一句话将刚刚的场子圆了回来,气氛变得热络起来。
范陈氏跟奶娘抱着两个哥儿,大姐儿跟在后面一块儿过来了。大姐儿四岁了,长得像极了宋沫娘,倒是两个哥儿,像范仁安多一些,也无怪乎范陈氏如此宠爱他们了。
宋玺的冷脸也绷不住了,命人送出许多的见面礼,都是成箱成箱地抬进来,手笔之大,吓得范仁安一再推辞。范陈氏却是笑得合不拢嘴,面上的恭敬又多了几分。
宋八代蹲下来逗大姐儿,“咱们大姐儿长得可真好看,待你长大了,舅舅们送你十里红妆,可好?”
大姐儿还没认字,大概是听不懂,只露出羞涩的笑容,偷偷往她母亲的身后躲去。两个哥儿胆子却要大得多,大哥儿还伸出手摸了摸宋八代的脸颊,摸完又看一眼他姐姐,含含糊糊道:“姐……姐……”
众人哄然大笑。
宋八代摸摸鼻子,犹豫着要不要揍烂这小子的屁股。
这一次范家留饭,宋玺宋八代看在几个孩子的面上,便没有再拒绝。酒过三巡,气氛热络。正说着话,一年轻女子捧着个肚子,由下人搀扶着进来。宋沫娘抬眼,脸色顿时沉了下来。

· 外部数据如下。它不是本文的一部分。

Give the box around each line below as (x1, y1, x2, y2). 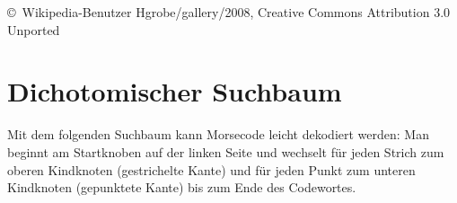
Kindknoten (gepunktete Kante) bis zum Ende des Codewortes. (7, 178, 356, 197)
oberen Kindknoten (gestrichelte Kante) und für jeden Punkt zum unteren (7, 160, 416, 179)
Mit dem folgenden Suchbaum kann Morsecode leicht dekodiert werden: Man (7, 125, 429, 144)
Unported (7, 20, 60, 39)
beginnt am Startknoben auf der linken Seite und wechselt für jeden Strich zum (7, 142, 444, 161)
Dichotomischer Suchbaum (7, 73, 342, 110)
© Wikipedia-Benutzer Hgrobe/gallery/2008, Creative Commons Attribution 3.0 (7, 3, 451, 21)
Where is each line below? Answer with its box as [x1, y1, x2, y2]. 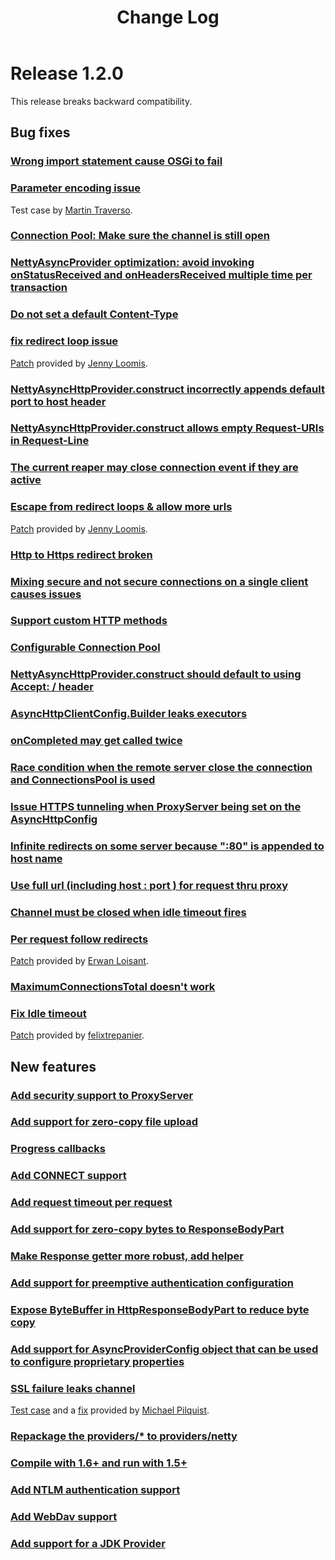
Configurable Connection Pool [10, 641, 161, 655]
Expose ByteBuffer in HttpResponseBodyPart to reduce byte [10, 1302, 310, 1316]
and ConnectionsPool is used [10, 773, 156, 787]
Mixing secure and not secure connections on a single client [10, 574, 309, 588]
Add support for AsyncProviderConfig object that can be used [10, 1342, 319, 1356]
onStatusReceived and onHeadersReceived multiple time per [10, 268, 313, 282]
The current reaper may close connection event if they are [10, 461, 299, 475]
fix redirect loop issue [10, 334, 119, 348]
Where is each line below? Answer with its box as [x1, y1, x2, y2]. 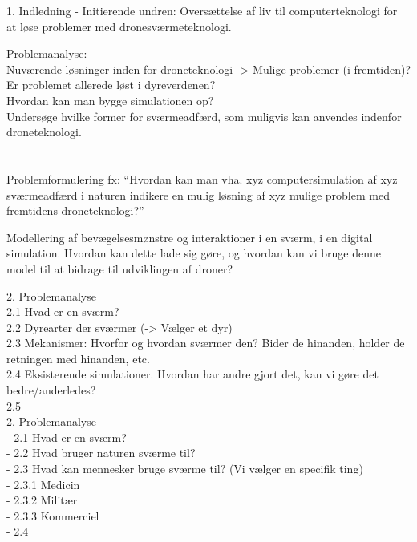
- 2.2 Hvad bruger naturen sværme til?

“妾身听说家里头有贵客来了,左右也无事,便做了几个点心给贵客们下酒,望诸位不要嫌弃才好。”说着命丫鬟把几个点心摆上桌,自己顺势走到范陈氏身后。
宋沫娘勉强一笑,“芳姨娘有心了。这一次来的是我弟弟,虽说一家人不必忌讳那许多,只是你到底是范家的姨娘,不说别的地方,就咱们奉天,可从来没有让姨娘出来待客的道理,说出去是要让人笑话的。”
芳姨娘脸色一白,悄悄晃了晃范陈氏的手。
范仁安也觉得面上无光,“沫娘说得有道理,你快些回去吧。”
范陈氏不肯了,“仁安你这说的什么话,芳儿肚子里头可还怀着你的孩子呢。这来来去去路途遥远的,你就是不体谅她,也该想想她腹中的孩儿。”

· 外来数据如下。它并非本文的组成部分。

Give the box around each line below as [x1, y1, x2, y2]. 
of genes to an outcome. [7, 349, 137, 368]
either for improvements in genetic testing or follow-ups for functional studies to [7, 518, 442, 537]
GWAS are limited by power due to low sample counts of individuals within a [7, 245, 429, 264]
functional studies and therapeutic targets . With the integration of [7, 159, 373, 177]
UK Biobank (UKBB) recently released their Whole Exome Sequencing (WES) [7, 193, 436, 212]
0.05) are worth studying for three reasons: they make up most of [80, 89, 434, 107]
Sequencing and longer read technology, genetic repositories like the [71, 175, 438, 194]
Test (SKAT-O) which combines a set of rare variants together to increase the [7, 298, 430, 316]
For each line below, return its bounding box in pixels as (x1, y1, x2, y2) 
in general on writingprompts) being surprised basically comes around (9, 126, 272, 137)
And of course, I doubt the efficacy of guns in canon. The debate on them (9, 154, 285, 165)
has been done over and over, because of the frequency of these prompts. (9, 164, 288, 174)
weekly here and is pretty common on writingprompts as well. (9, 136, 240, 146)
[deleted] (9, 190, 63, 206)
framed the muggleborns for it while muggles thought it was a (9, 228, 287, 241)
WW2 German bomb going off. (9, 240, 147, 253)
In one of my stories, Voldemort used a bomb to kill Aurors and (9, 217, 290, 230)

芳姨娘趁机扶了扶肚子,未语泪先流,“妾身原也不想来的,只是肚子里头的哥儿想他祖母和父亲了,妾身这才忘了规矩。”
范仁安反倒给她说得有些动情了,面色软和下来。
宋八代算是看清楚了,范仁安跟他老爹就一个样儿,都是耳根子软。他二姐吃亏就吃亏在嘴巴太硬了,不会哄人。瞧这芳姨娘,动人的容颜再配上泫然欲泣的表情,再心狠的男人都拒绝不了。

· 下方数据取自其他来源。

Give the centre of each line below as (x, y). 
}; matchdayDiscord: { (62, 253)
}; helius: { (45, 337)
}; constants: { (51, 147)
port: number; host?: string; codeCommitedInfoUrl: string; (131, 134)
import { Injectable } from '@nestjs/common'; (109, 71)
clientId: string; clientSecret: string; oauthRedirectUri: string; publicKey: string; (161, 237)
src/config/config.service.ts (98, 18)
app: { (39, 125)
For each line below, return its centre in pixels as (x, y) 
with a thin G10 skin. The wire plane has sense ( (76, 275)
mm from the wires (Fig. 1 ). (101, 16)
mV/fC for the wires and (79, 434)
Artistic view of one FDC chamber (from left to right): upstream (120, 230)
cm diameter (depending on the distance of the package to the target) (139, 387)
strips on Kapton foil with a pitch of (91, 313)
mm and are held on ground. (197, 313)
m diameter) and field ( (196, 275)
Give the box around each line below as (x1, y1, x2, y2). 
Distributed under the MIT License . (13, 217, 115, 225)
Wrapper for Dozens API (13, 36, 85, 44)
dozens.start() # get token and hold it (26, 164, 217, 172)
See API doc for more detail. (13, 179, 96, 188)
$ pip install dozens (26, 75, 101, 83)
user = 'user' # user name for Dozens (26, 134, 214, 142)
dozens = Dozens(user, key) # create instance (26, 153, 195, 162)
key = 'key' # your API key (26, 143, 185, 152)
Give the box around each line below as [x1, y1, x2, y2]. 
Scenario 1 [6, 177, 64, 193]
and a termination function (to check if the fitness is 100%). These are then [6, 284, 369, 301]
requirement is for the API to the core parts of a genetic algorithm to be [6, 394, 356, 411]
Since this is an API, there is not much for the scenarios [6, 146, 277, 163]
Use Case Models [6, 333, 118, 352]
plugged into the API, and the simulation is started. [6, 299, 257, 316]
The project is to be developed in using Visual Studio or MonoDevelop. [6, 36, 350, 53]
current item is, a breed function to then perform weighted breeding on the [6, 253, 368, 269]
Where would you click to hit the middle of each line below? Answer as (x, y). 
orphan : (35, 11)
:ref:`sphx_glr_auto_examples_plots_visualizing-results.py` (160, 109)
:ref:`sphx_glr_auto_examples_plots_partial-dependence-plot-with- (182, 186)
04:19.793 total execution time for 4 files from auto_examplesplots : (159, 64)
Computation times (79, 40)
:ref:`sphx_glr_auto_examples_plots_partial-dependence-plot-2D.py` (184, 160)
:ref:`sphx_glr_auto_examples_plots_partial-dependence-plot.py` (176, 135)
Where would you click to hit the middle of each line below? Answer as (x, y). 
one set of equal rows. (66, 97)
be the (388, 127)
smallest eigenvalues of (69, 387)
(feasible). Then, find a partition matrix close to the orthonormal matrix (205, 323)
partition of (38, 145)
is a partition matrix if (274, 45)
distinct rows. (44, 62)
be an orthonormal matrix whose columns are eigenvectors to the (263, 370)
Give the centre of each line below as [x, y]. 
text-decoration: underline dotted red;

当然,也有除外的,宋玺正捏着拳头,犹豫着先揍范仁安还是范老爷子。要真给这妾室上桌了,那就太打脸了。
宋八代按住他,着什么急啊!他不慌不忙看着范仁安,“姐夫可看过《读医随笔》?医书上曾有记载,妊娠妇人两眉之间的肤色发暗,肚大而圆,妊娠期嗜辣,有此症状者十有八/九怀的是姐儿。”
范仁安面露崇敬之色,“《读医随笔》世存孤本,没想到三弟竟能有机会翻阅。这种说法我也曾听以前的老大夫提过,想来是有些依据的,未想到原来是出自此书。”
边上的宋沫娘极有眼色,当下便接口道:“难怪了呢,怀大姐儿那阵子我就这样,气色看着不怎么好,还特别爱吃辣的。母亲可记得,那时您还赏了媳妇一大瓮子的辣条,媳妇顿顿都吃,到了两个哥儿那会却是半点辣都不沾。”